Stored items
╔══

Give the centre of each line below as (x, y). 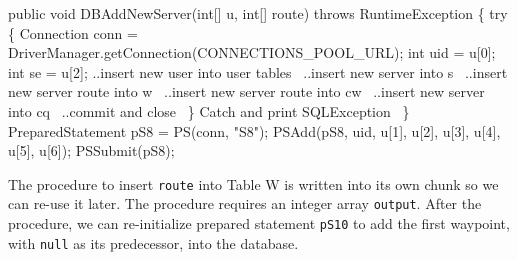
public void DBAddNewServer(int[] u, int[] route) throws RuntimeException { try (258, 13)
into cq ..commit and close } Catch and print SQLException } (209, 110)
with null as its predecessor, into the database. (153, 242)
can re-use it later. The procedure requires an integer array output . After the (245, 203)
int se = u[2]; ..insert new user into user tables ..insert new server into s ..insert (258, 71)
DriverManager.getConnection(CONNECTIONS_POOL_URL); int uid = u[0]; (252, 52)
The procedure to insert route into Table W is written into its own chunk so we (253, 183)
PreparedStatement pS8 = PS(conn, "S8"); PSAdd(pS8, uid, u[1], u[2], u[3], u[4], (254, 130)

╚══

▶ _INSTRUCTIONS TO FOLLOW_
The entries above are to be printed again word for word, with every picture removed.

▶ _RESPONSE_
Give the centre of each line below as (x, y). 
public void DBAddNewServer(int[] u, int[] route) throws RuntimeException { try (258, 13)
into cq ..commit and close } Catch and print SQLException } (209, 110)
with null as its predecessor, into the database. (153, 242)
can re-use it later. The procedure requires an integer array output . After the (245, 203)
int se = u[2]; ..insert new user into user tables ..insert new server into s ..insert (258, 71)
DriverManager.getConnection(CONNECTIONS_POOL_URL); int uid = u[0]; (252, 52)
The procedure to insert route into Table W is written into its own chunk so we (253, 183)
PreparedStatement pS8 = PS(conn, "S8"); PSAdd(pS8, uid, u[1], u[2], u[3], u[4], (254, 130)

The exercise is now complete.